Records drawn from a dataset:
▬▬▬▬▬▬▬▬▬▬
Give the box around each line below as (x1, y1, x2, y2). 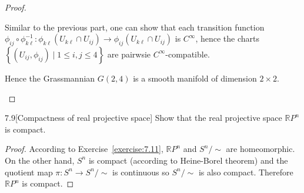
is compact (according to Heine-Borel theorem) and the (88, 154, 288, 166)
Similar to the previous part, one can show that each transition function (5, 21, 265, 33)
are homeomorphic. (226, 143, 295, 155)
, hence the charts (195, 32, 260, 45)
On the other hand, (5, 154, 75, 166)
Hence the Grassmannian (5, 72, 95, 84)
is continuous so (112, 165, 169, 178)
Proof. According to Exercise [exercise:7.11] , (5, 143, 163, 155)
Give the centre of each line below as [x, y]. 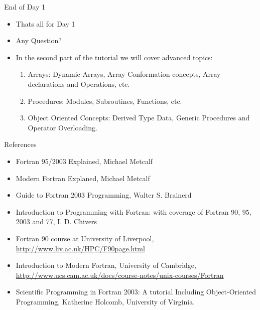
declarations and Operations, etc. [79, 84]
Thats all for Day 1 [45, 23]
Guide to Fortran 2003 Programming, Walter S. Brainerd [104, 195]
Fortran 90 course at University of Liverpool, [85, 238]
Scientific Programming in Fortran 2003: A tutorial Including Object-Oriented [136, 292]
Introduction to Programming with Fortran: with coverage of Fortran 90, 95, [134, 211]
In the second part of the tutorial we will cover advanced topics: [114, 57]
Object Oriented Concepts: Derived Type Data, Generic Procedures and [139, 118]
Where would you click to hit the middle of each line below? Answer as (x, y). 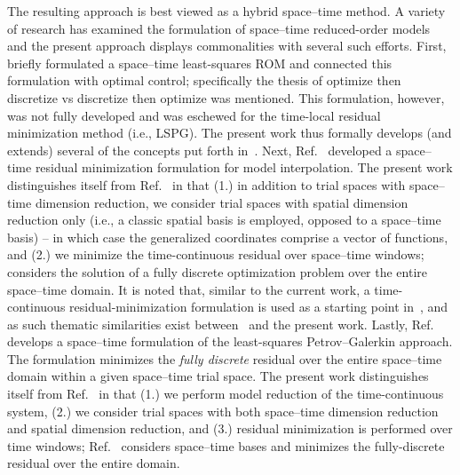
▬▬▬▬▬▬▬▬▬▬
» **Work request**:
Your answer should consist solely of the lines from the one with "is continuous so (112, 165, 169, 178)" through the last line of the entries, restated word for word, with the pictures omitted.

» **Written solution**:
is continuous so (112, 165, 169, 178)
Proof. According to Exercise [exercise:7.11] , (5, 143, 163, 155)
Give the centre of each line below as [x, y]. 
declarations and Operations, etc. [79, 84]
Thats all for Day 1 [45, 23]
Guide to Fortran 2003 Programming, Walter S. Brainerd [104, 195]
Fortran 90 course at University of Liverpool, [85, 238]
Scientific Programming in Fortran 2003: A tutorial Including Object-Oriented [136, 292]
Introduction to Programming with Fortran: with coverage of Fortran 90, 95, [134, 211]
In the second part of the tutorial we will cover advanced topics: [114, 57]
Object Oriented Concepts: Derived Type Data, Generic Procedures and [139, 118]
Where would you click to hit the middle of each line below? Answer as (x, y). 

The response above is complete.